• Goal of the exercise: Reproduce the lines below exactly, from the one containing "might include a" through the one containing "La mayoría de", both included. Leave out any pictures.
• • •
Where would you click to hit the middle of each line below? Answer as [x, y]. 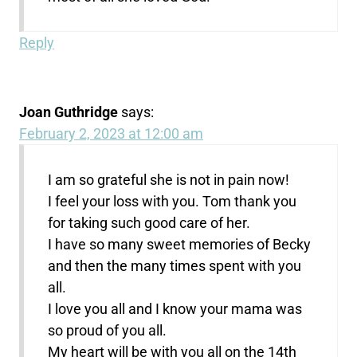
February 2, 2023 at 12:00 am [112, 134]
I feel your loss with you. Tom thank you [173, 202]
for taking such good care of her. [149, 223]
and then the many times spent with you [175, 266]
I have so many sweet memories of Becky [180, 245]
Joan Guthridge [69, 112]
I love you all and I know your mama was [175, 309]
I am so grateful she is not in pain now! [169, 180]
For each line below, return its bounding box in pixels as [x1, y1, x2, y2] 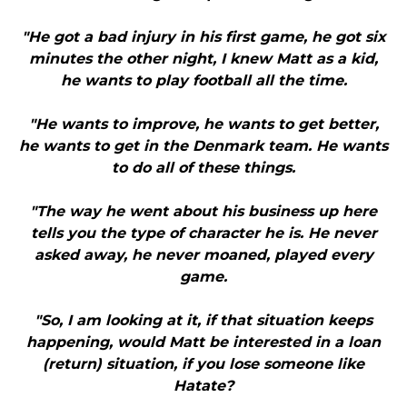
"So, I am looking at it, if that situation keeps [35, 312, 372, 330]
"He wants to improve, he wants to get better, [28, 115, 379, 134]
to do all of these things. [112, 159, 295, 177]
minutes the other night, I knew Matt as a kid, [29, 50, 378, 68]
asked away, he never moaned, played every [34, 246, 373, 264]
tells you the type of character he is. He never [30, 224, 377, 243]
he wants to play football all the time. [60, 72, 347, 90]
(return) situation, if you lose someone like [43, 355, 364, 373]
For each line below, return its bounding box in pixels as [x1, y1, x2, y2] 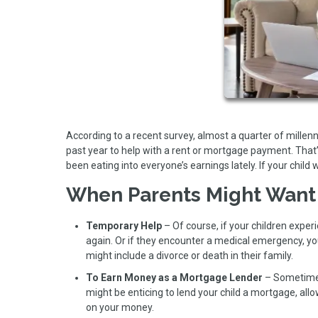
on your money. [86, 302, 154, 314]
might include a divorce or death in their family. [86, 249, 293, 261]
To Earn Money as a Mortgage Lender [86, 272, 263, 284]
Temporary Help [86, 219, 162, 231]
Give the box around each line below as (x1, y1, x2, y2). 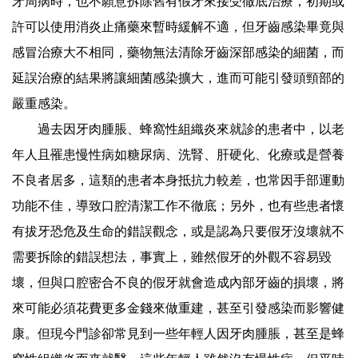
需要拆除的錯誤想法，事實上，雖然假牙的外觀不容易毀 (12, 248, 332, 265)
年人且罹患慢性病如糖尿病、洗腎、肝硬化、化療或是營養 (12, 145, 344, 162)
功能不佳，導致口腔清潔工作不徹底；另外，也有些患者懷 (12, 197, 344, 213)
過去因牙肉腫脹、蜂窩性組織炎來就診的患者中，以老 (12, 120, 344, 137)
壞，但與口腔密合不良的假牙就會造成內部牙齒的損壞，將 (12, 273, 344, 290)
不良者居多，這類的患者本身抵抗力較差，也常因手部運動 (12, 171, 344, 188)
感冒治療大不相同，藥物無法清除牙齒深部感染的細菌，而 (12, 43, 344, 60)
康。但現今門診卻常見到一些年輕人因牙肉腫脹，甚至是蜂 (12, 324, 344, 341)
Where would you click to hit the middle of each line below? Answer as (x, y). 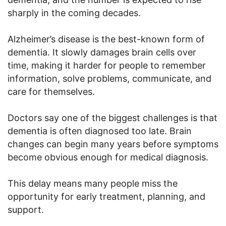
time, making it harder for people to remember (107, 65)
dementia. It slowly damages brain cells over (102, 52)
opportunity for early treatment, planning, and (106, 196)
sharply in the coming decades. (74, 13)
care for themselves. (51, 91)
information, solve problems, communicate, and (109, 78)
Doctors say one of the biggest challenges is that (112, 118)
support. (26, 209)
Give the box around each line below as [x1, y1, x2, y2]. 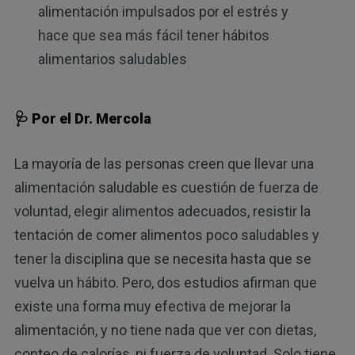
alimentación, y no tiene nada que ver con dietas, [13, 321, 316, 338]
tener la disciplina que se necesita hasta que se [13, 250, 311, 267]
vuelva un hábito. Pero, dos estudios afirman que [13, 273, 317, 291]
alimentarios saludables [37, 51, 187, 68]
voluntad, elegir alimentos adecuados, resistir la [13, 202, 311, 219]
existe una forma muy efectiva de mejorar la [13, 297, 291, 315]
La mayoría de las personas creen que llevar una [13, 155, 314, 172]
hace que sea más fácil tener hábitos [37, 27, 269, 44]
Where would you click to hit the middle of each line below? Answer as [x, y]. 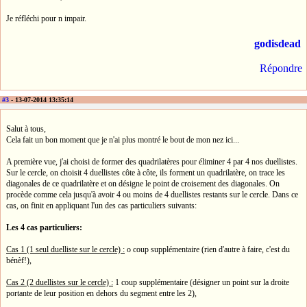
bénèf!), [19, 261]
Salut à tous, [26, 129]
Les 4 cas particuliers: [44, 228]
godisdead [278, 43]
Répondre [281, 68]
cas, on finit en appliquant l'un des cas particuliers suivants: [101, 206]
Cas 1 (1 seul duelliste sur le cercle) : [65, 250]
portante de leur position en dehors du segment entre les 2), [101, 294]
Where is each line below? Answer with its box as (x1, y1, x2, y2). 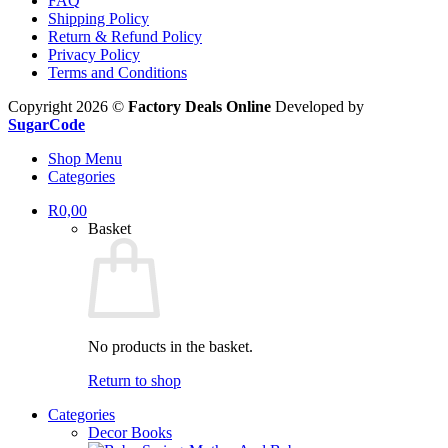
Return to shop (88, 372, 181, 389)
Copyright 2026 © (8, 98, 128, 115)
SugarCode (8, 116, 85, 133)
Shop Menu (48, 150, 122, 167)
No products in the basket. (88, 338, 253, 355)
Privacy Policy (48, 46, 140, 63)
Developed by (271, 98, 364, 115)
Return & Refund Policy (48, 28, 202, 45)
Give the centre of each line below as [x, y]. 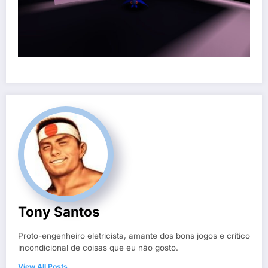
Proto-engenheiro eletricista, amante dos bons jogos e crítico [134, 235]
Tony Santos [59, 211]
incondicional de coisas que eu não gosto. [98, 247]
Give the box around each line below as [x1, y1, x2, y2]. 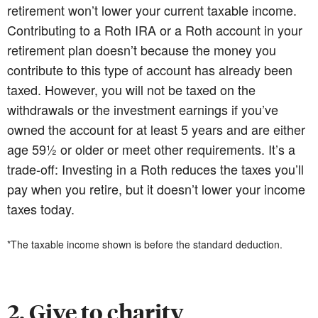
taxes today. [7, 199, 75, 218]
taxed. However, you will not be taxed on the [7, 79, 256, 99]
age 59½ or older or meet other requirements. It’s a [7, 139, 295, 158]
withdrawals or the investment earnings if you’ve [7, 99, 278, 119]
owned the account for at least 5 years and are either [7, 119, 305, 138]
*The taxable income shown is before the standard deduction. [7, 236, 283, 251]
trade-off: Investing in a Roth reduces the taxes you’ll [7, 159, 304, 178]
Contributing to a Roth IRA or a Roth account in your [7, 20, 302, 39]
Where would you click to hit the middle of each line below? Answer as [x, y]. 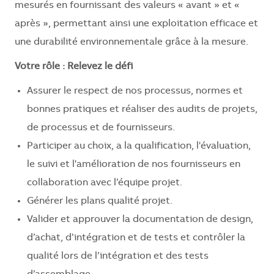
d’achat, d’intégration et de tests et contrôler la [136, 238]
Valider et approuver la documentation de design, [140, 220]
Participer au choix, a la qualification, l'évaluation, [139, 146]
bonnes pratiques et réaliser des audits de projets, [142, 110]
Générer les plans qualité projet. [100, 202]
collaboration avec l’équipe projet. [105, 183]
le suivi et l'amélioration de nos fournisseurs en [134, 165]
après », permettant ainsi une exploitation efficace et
• • •
• Task solution:
might include a divorce or death in their family. [86, 249, 293, 261]
To Earn Money as a Mortgage Lender [86, 272, 263, 284]
Temporary Help [86, 219, 162, 231]
Give the box around each line below as (x1, y1, x2, y2). 
需要拆除的錯誤想法，事實上，雖然假牙的外觀不容易毀 (12, 248, 332, 265)
年人且罹患慢性病如糖尿病、洗腎、肝硬化、化療或是營養 (12, 145, 344, 162)
功能不佳，導致口腔清潔工作不徹底；另外，也有些患者懷 (12, 197, 344, 213)
過去因牙肉腫脹、蜂窩性組織炎來就診的患者中，以老 (12, 120, 344, 137)
壞，但與口腔密合不良的假牙就會造成內部牙齒的損壞，將 (12, 273, 344, 290)
不良者居多，這類的患者本身抵抗力較差，也常因手部運動 (12, 171, 344, 188)
感冒治療大不相同，藥物無法清除牙齒深部感染的細菌，而 (12, 43, 344, 60)
康。但現今門診卻常見到一些年輕人因牙肉腫脹，甚至是蜂 (12, 324, 344, 341)
Where would you click to hit the middle of each line below? Answer as (x, y). 
time, making it harder for people to remember (107, 65)
dementia. It slowly damages brain cells over (102, 52)
opportunity for early treatment, planning, and (106, 196)
sharply in the coming decades. (74, 13)
care for themselves. (51, 91)
information, solve problems, communicate, and (109, 78)
Doctors say one of the biggest challenges is that (112, 118)
support. (26, 209)
Give the box around each line below as [x1, y1, x2, y2]. 
alimentación, y no tiene nada que ver con dietas, [13, 321, 316, 338]
tener la disciplina que se necesita hasta que se [13, 250, 311, 267]
vuelva un hábito. Pero, dos estudios afirman que [13, 273, 317, 291]
alimentarios saludables [37, 51, 187, 68]
voluntad, elegir alimentos adecuados, resistir la [13, 202, 311, 219]
existe una forma muy efectiva de mejorar la [13, 297, 291, 315]
La mayoría de las personas creen que llevar una [13, 155, 314, 172]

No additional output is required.